The GPMU, which is a media trade union, submitted an application that it should be recognised for the purpose of collective bargaining, with the 58 shopfloor workers/IT workers as the bargaining unit. It did not want to include the remaining 9 in the bargaining unit, because it said the terms and conditions were significantly different.
The employer submitted all 67 employees should be in the bargaining unit, since to include just 58 would result in a fragmented workforce with a small 'rump' of workers without representation, thereby hindering company management.
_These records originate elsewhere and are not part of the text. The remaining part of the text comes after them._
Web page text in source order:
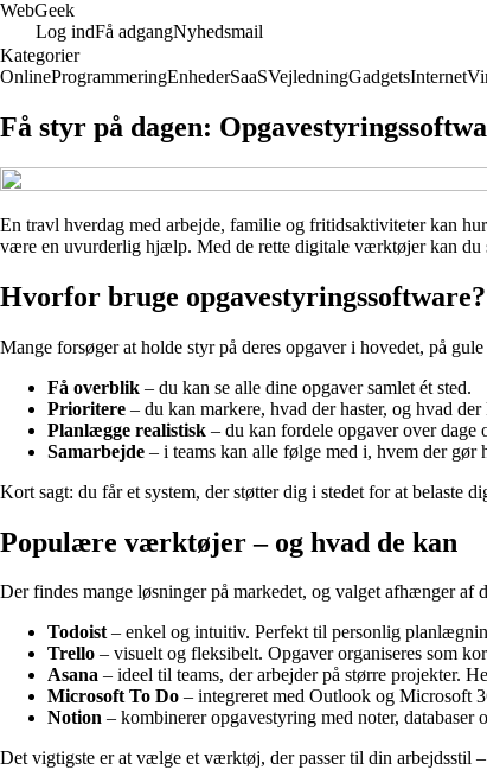
WebGeek
Log indFå adgangNyhedsmail
Kategorier
OnlineProgrammeringEnhederSaaSVejledningGadgetsInternet
Få styr på dagen:
En travl hverdag med arbejde, familie og fritidsaktiviteter kan
være en uvurderlig hjælp. Med de rette digitale værktøjer kan du
Hvorfor bruge opgavestyringssoftware?
Mange forsøger at holde styr på deres opgaver i hovedet, på
Få overblik – du kan se alle dine opgaver samlet ét sted.
Prioritere – du kan markere, hvad der haster, og hvad der
Planlægge realistisk – du kan fordele opgaver over dage
Samarbejde – i teams kan alle følge med i, hvem der gør
Kort sagt: du får et system, der støtter dig i stedet for at belaste
Populære værktøjer – og hvad de kan
Der findes mange løsninger på markedet, og valget afhænger af
Todoist– enkel og intuitiv. Perfekt til personlig
Trello – visuelt og fleksibelt. Opgaver organiseres som
Asana – ideel til teams, der arbejder på større projekter.
Microsoft To Do – integreret med Outlook og Microsoft
Notion – kombinerer opgavestyring med noter,
Det vigtigste er at vælge et værktøj, der passer til din arbejdsstil
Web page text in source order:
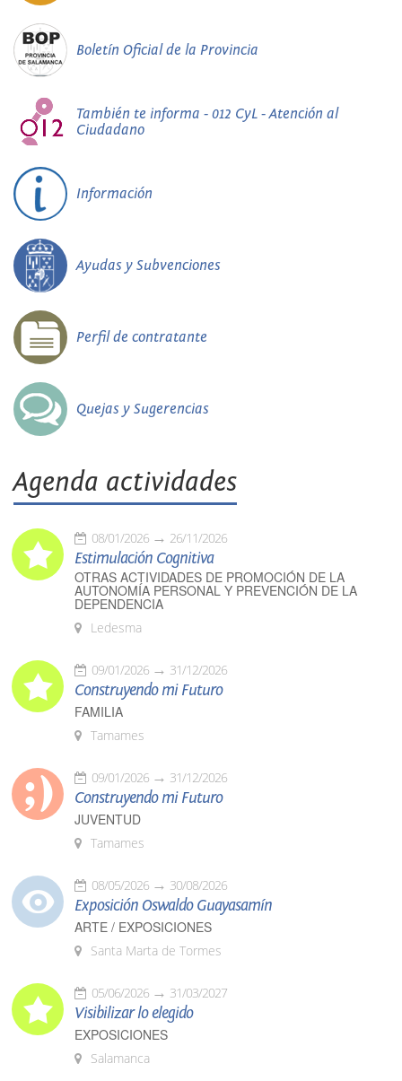
Boletín Oficial de la Provincia
También te informa - 012 CyL - Atención al
Ciudadano
Información
Ayudas y Subvenciones
Perfil de contratante
Quejas y Sugerencias
Agenda actividades
08/01/2026 26/11/2026
Estimulación Cognitiva
OTRAS ACTIVIDADES DE PROMOCIÓN DE LA
AUTONOMÍA PERSONAL Y PREVENCIÓN DE LA
DEPENDENCIA
Ledesma
09/01/2026 31/12/2026
Construyendo mi Futuro
FAMILIA
Tamames
09/01/2026 31/12/2026
Construyendo mi Futuro
JUVENTUD
Tamames
08/05/2026 30/08/2026
Exposición Oswaldo Guayasamín
ARTE / EXPOSICIONES
Santa Marta de Tormes
05/06/2026 31/03/2027
Visibilizar lo elegido
EXPOSICIONES
Salamanca
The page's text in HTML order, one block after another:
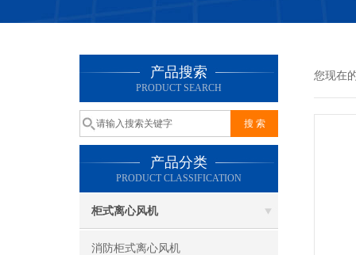
产品搜索
PRODUCT SEARCH
产品分类
PRODUCT CLASSIFICATION
柜式离心风机
消防柜式离心风机
您现在
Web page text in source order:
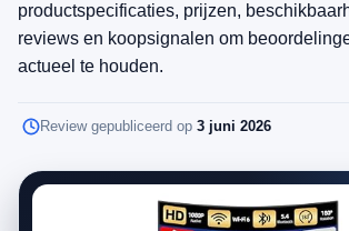
productspecificaties, prijzen,
reviews en koopsignalen om
actueel te houden.
Review gepubliceerd op 3 juni 2026
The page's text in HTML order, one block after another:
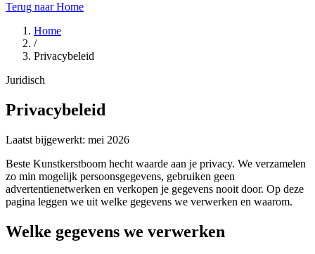
Terug naar Home
Home
/
Privacybeleid
Juridisch
Privacybeleid
Laatst bijgewerkt: mei 2026
Beste Kunstkerstboom hecht waarde aan je privacy. We verzamelen
zo min mogelijk persoonsgegevens, gebruiken geen
advertentienetwerken en verkopen je gegevens nooit door. Op deze
pagina leggen we uit welke gegevens we verwerken en waarom.
Welke gegevens we verwerken
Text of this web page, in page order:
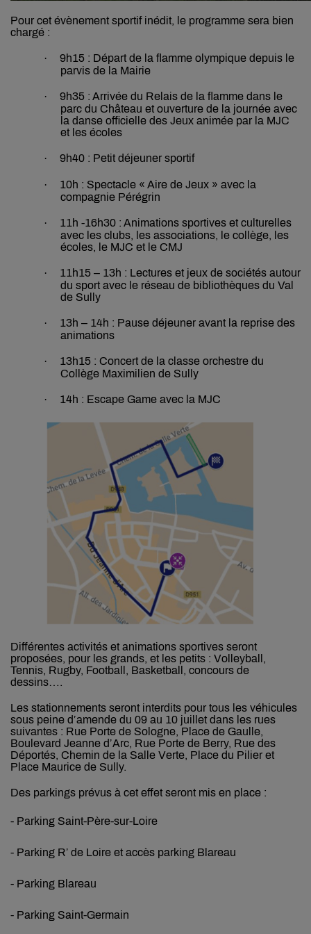
Pour cet évènement sportif inédit, le programme sera bien
chargé :
·
9h15 : Départ de la flamme olympique depuis le
parvis de la Mairie
·
9h35 : Arrivée du Relais de la flamme dans le
parc du Château et ouverture de la journée avec
la danse officielle des Jeux animée par la MJC
et les écoles
· 9h40 : Petit déjeuner sportif
·
10h : Spectacle « Aire de Jeux » avec la
compagnie Pérégrin
·
11h -16h30 : Animations sportives et culturelles
avec les clubs, les associations, le collège, les
écoles, le MJC et le CMJ
·
11h15 – 13h : Lectures et jeux de sociétés autour
du sport avec le réseau de bibliothèques du Val
de Sully
·
13h – 14h : Pause déjeuner avant la reprise des
animations
·
13h15 : Concert de la classe orchestre du
Collège Maximilien de Sully
· 14h : Escape Game avec la MJC
Différentes activités et animations sportives seront
proposées, pour les grands, et les petits : Volleyball,
Tennis, Rugby, Football, Basketball, concours de
dessins….
Les stationnements seront interdits pour tous les véhicules
sous peine d’amende du 09 au 10 juillet dans les rues
suivantes : Rue Porte de Sologne, Place de Gaulle,
Boulevard Jeanne d’Arc, Rue Porte de Berry, Rue des
Déportés, Chemin de la Salle Verte, Place du Pilier et
Place Maurice de Sully.
Des parkings prévus à cet effet seront mis en place :
- Parking Saint-Père-sur-Loire
- Parking R’ de Loire et accès parking Blareau
- Parking Blareau
- Parking Saint-Germain
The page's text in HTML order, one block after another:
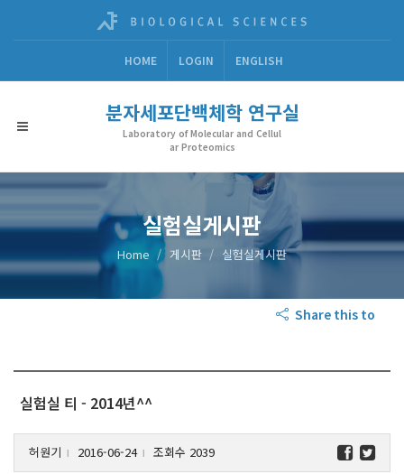
HOME LOGIN ENGLISH
분자세포단백체학 연구실
Laboratory of Molecular and Cellul
ar Proteomics
실험실게시판
Home 게시판 실험실게시판
Share this to
실험실 티 - 2014년^^
허원기 l 2016-06-24 l 조회수 2039
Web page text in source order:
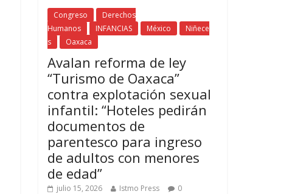
Congreso
Derechos
Humanos
INFANCIAS México
Niñece
s
Oaxaca
Avalan reforma de ley
“Turismo de Oaxaca”
contra explotación sexual
infantil: “Hoteles pedirán
documentos de
parentesco para ingreso
de adultos con menores
de edad”
julio 15, 2026 Istmo Press 0
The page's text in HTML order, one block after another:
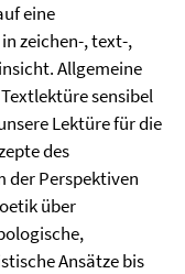
eine
zeichen-, text-,
Allgemeine
sensibel
Lektüre für die
des
der Perspektiven
über
Ansätze bis
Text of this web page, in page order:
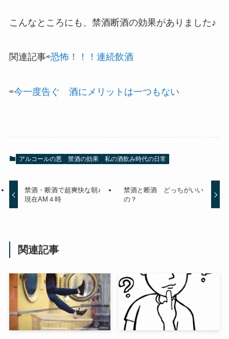
こんなところにも、禁酒断酒の効果がありました♪
関連記事⇨恐怖！！！連続飲酒
⇨今一度告ぐ 酒にメリットは一つもない
アルコールの悪 禁酒の効果 私の酒飲み時代の日常
禁酒・断酒で超爽快な朝♪
現在AM４時
禁酒と断酒 どっちがいい
の？
関連記事
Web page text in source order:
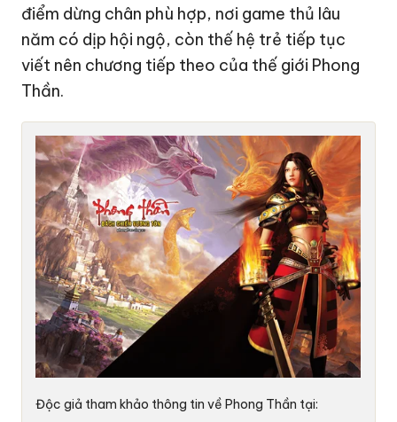
điểm dừng chân phù hợp, nơi game thủ lâu
năm có dịp hội ngộ, còn thế hệ trẻ tiếp tục
viết nên chương tiếp theo của thế giới Phong
Thần.
Độc giả tham khảo thông tin về Phong Thần tại:
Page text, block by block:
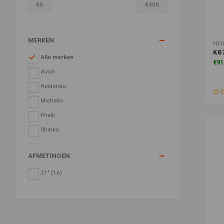
€0 €300
MERKEN
Alle merken
Avon
Heidenau
Michelin
Pirelli
Shinko
AFMETINGEN
21" (16)
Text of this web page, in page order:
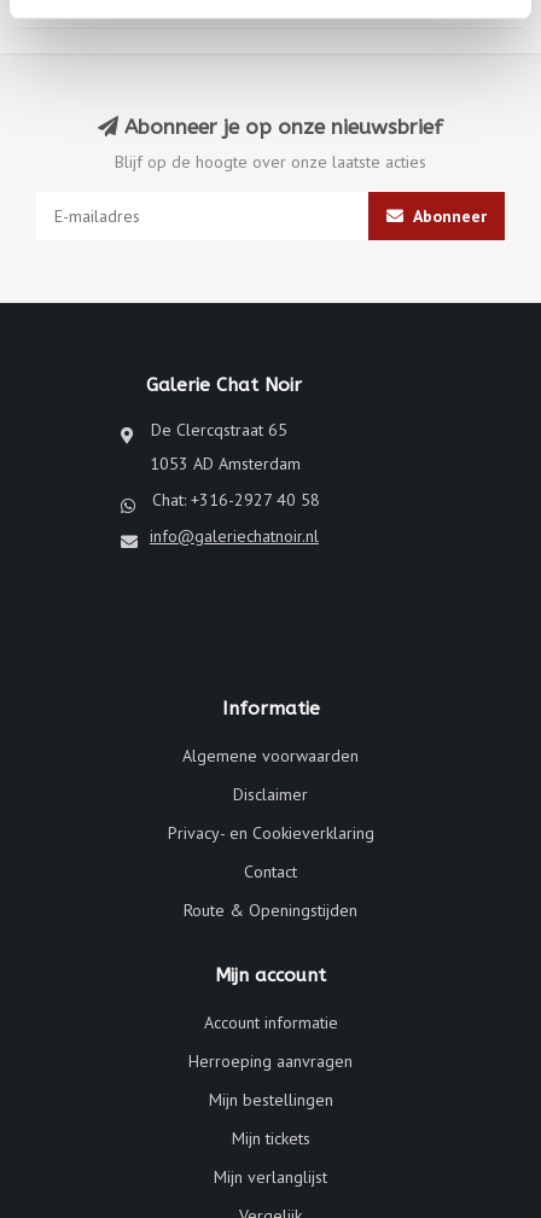
Abonneer je op onze nieuwsbrief
Blijf op de hoogte over onze laatste acties
Abonneer
Galerie Chat Noir
De Clercqstraat 65
1053 AD Amsterdam
Chat: +316-2927 40 58
info@galeriechatnoir.nl
Informatie
Algemene voorwaarden
Disclaimer
Privacy- en Cookieverklaring
Contact
Route & Openingstijden
Mijn account
Account informatie
Herroeping aanvragen
Mijn bestellingen
Mijn tickets
Mijn verlanglijst
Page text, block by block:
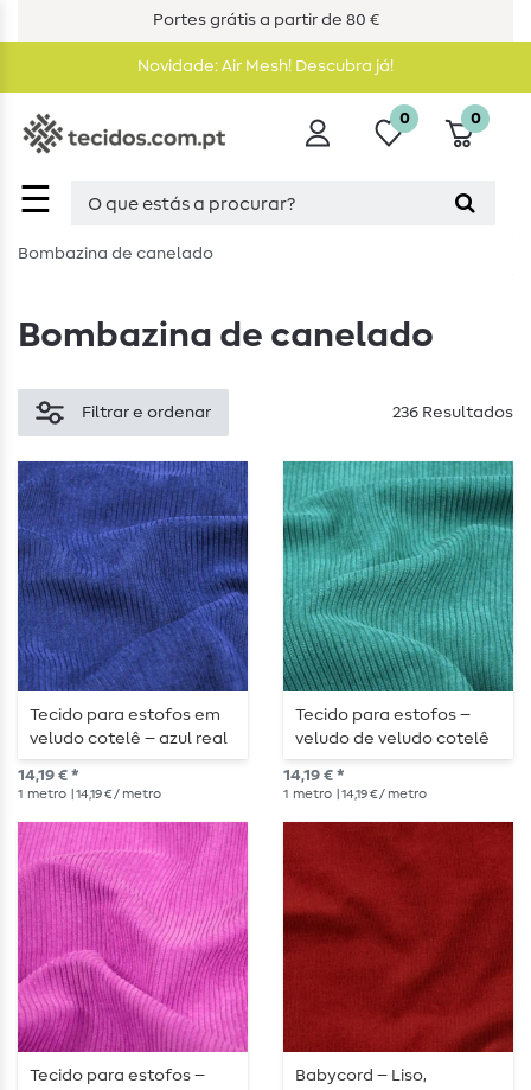
Portes grátis a partir de 80 €
Novidade: Air Mesh! Descubra já!
☰
0 0
Bombazina de canelado
Bombazina de canelado
Filtrar e ordenar 236 Resultados
Tecido para estofos em
veludo cotelê – azul real
14,19 € *
1 metro | 14,19 € / metro
Tecido para estofos –
veludo de veludo cotelê
em turquesa escuro
profundo
14,19 € *
1 metro | 14,19 € / metro
Tecido para estofos –
Babycord – Liso,
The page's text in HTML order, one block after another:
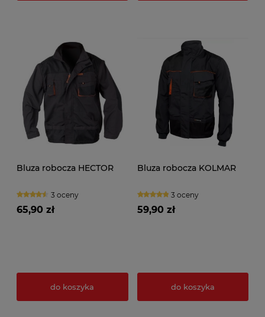
Bluza robocza HECTOR
3 oceny
65,90 zł
do koszyka
Bluza robocza KOLMAR
3 oceny
59,90 zł
do koszyka
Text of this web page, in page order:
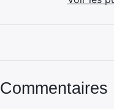
Commentaires
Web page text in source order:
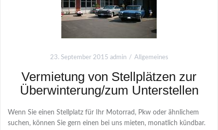
23. September 2015 admin Allgemeines
Vermietung von Stellplätzen zur
Überwinterung/zum Unterstellen
Wenn Sie einen Stellplatz für Ihr Motorrad, Pkw oder ähnlichem
suchen, können Sie gern einen bei uns mieten, monatlich kündbar.
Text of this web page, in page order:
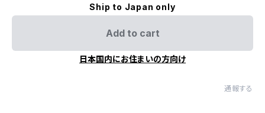
Ship to Japan only
Add to cart
日本国内にお住まいの方向け
通報する
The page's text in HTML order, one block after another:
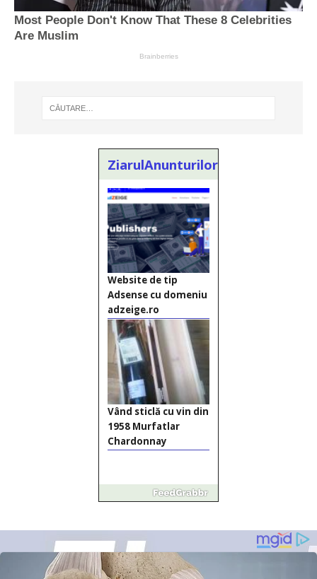
ZiarulAnunturilor.ro
Website de tip
Adsense cu domeniu
adzeige.ro
Vând sticlă cu vin din
1958 Murfatlar
Chardonnay
Împrumut si
investitii
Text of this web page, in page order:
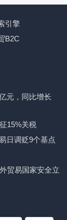
引擎
B2C
元，同比增长
15%关税
日调贬9个基点
贸易国家安全立
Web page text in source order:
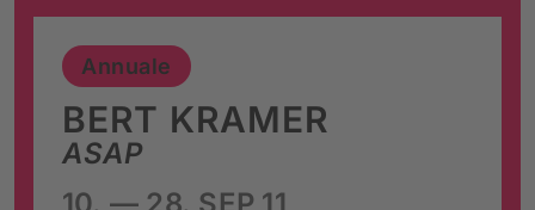
Annuale
ASAP
BERT KRAMER
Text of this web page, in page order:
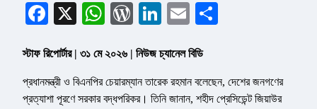
Facebook
X WhatsApp
WordPress
LinkedIn
Email
স্টাফ রিপোর্টার | ৩১ মে ২০২৬ | নিউজ চ্যানেল বিডি
প্রধানমন্ত্রী ও বিএনপির চেয়ারম্যান তারেক রহমান বলেছেন, দেশের জনগণের
প্রত্যাশা পূরণে সরকার বদ্ধপরিকর। তিনি জানান, শহীদ প্রেসিডেন্ট জিয়াউর
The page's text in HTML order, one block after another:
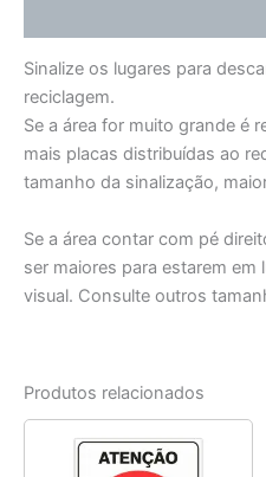
Sinalize os lugares para
reciclagem.
Se a área for muito grande é
mais placas distribuídas ao
tamanho da sinalização,
Se a área contar com pé
ser maiores para estarem em
visual. Consulte outros
Produtos relacionados
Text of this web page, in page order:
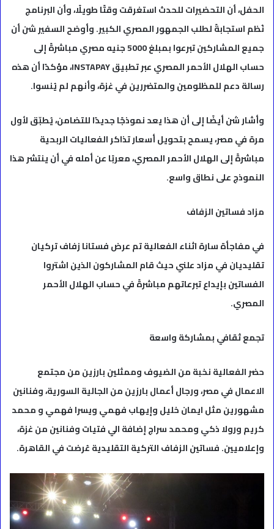
الحفل، أن التحضيرات للحدث استغرقت وقتًا طويلًا، وأن البرنامج
نُظم استجابةً لطلب الجمهور المصري الكبير. وأوضح السفير شن أن
جميع المشاركين تبرعوا بمبلغ 5000 جنيه مصري مباشرةً إلى
حساب الهلال الأحمر المصري عبر تطبيق INSTAPAY، مؤكدًا أن هذه
رسالة دعم للمظلومين والمتضررين في غزة، وأنهم لم يُنسوا.
وأشار شن أيضًا إلى أن هذا يعد نموذجًا جديدًا للتضامن، يُطبّق لأول
مرة في مصر، يسمح بتحويل أسعار تذاكر الفعاليات الربحية
مباشرةً إلى الهلال الأحمر المصري، معربًا عن أمله في أن ينتشر هذا
النموذج على نطاق واسع.
مزاد فساتين الزفاف
في مفاجأة سارة اثناء الفعالية تم عرض فستانا زفاف تركيان
تقليديان في مزاد علني حيث قام المشاركون الذين اشتروا
الفساتين بإيداع تبرعاتهم مباشرةً في حساب الهلال الأحمر
المصري.
تجمع ثقافي بمشاركة واسعة
حضر الفعالية نخبة من الضيوف وممثلين بارزين من مجتمع
الاعمال في مصر، ورجال أعمال بارزين من الجالية السورية، وفنانين
مشهورين مثل ايمان خليل وإيهاب فهمي ويسرا فهمي و محمد
كريم ورولا ذكي ومحمد سراج إضافة الي فتيات وفنانين من غزة،
وإعلاميين. فساتين الزفاف التركية التقليدية عُرضت في القاهرة.
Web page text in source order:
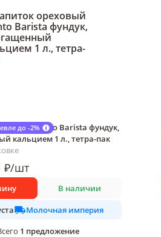
до -2%Planto Barista фундук,
кальцием 1 л., тетра-пак
₽/шт
В наличии
Молочная империя
1 предложение
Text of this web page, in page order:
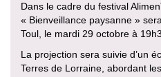
Dans le cadre du festival
« Bienveillance paysanne »
Toul, le mardi 29 octobre à
La projection sera suivie d’un
Terres de Lorraine, abordant
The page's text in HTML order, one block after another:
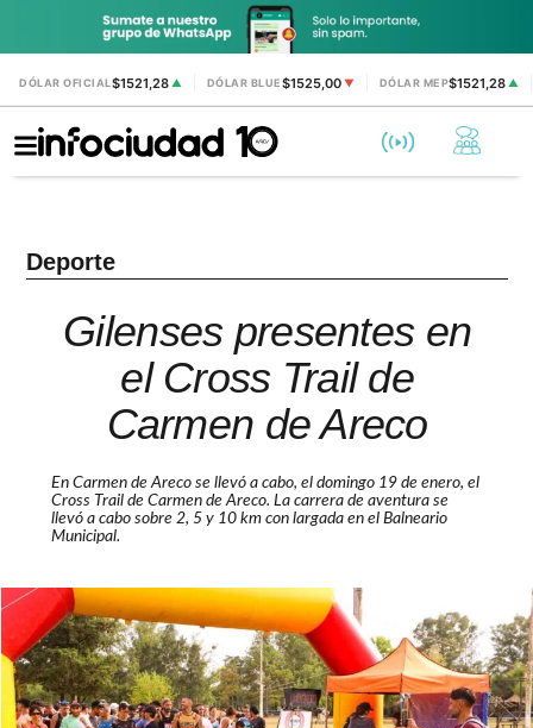
DÓLAR OFICIAL$1521,28 ▲ DÓLAR BLUE$1525,00 ▼ DÓLAR MEP$1521,28▲
Deporte
Gilenses presentes en
el Cross Trail de
Carmen de Areco
En Carmen de Areco se llevó a cabo, el domingo 19 de enero, el
Cross Trail de Carmen de Areco. La carrera de aventura se
llevó a cabo sobre 2, 5 y 10 km con largada en el Balneario
Municipal.
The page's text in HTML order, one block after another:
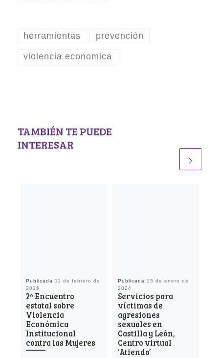
herramientas prevención
violencia economica
TAMBIÉN TE PUEDE
INTERESAR
Publicada 11 de febrero de
2026
2º Encuentro
estatal sobre
Violencia
Económica
Institucional
contra las Mujeres
Publicada
15 de enero de
2024
Servicios para
víctimas de
agresiones
sexuales en
Castilla y León,
Centro virtual
‘Atiendo’
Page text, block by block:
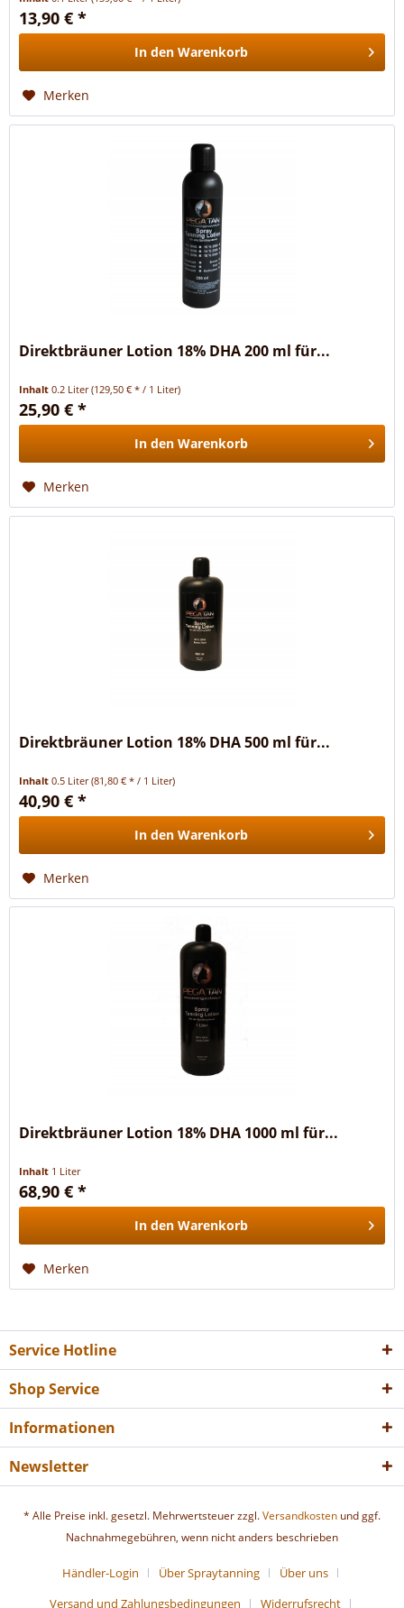
13,90 € *
In den Warenkorb
Merken
Direktbräuner Lotion 18% DHA 200 ml für...
Inhalt0.2 Liter(129,50 € * / 1 Liter)
25,90 € *
In den Warenkorb
Merken
Direktbräuner Lotion 18% DHA 500 ml für...
Inhalt0.5 Liter(81,80 € * / 1 Liter)
40,90 € *
In den Warenkorb
Merken
Direktbräuner Lotion 18% DHA 1000 ml für...
Inhalt 1 Liter
68,90 € *
In den Warenkorb
Merken
Service Hotline
Shop Service
Informationen
Newsletter
* Alle Preise inkl. gesetzl. Mehrwertsteuer zzgl.Versandkosten und ggf.
Nachnahmegebühren, wenn nicht anders beschrieben
Händler-Login Über Spraytanning
Über uns
Versand und Zahlungsbedingungen
Widerrufsrecht
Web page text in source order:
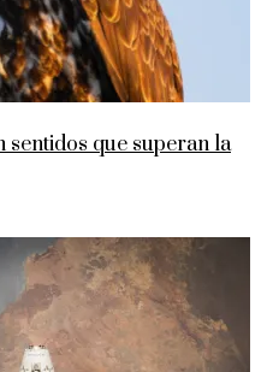
sentidos que superan la
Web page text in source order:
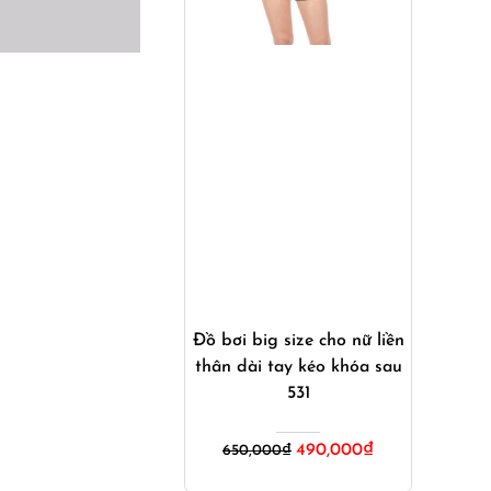
Đồ bơi big size cho nữ liền
thân dài tay kéo khóa sau
531
650,000₫ Giá
490,000₫Giá

The CAC found as facts that there were a number of differences between the groups, including the former being paid overtime (with management and non-shopfloor workers not receiving overtime), the former being paid on a hourly rate (the others on a salary), the former having to clock on and off, and wage being linked to a grading system based on skills and experience (unlike the managers and non-shopfloor workers).
Accordingly the CAC held that the shopfloor workers/IT workers were a discrete group and capable of forming an independent bargaining unit. Although the CAC recognised that this made management slightly more difficult, it noted that Red Letter's associated companies adopted a similar system of recognition for shopfloor workers only, and held that a balancing exercise favoured the union's position.
________________________________________
2. Recent EAT Decisions
These cases are unreported (although some may be reported in due course). All transcripts can be found at http://wood.ccta.gov.uk/eat/eatjudgments.nsf.
Lilburne-Byford v Essex County Council [13.11.2000, HHJ Wilson]
A (welcome!) example of the EAT upholding the tribunal's decision to award costs. Authority for the proposition that there is no obligation on a tribunal to investigate the Applicant's means prior to making a costs order.
ValueUnion Limited v White [7.11.2000, HHJ Wilkie QC]
Confirming that, in redundancy cases where it is genuinely unclear whether a fair procedure would have made a difference, the tribunal is entitled to refuse to make any Polkey reduction.
________________________________________
3. O'Neill v HSBC Bank
HSBC bank introduced a pay scheme which awarded an annual bonus to employees based upon three factors: achievement of a job target, personal performance factor and corporate performance factor. This yielded a multiplier which was applied to the annual salary to calculate the bonus.
However, a matrix system was also introduced to discount the bonus depending on the number of days absence for an employee. Employees who were absent for less than 20 days were not penalised. However, employees who were absent for more than 20 days suffered staggered discounts to their bonus. This scheme, which was introduced after extensive consultation with the recognised union, was designed to combat sick absence (which was a significant problem for the bank).
Mr O'Neill complained that this discriminated against disabled persons, since they were more likely to be absent from work. That was accepted by the bank, and the only issue was justification.
The tribunal held, in a thorough and well-reasoned decision, that the bonus scheme was a performance-related pay scheme - and it was not prevented from being so by the use of absence from work as a factor. It therefore fell within regulation 3 of the Disability Discrimination (Employment) Regulations 1996, which indicated that such a scheme was justified, and within paragraph 5.29 of the Code of Practice (also indicating that such a scheme was justified).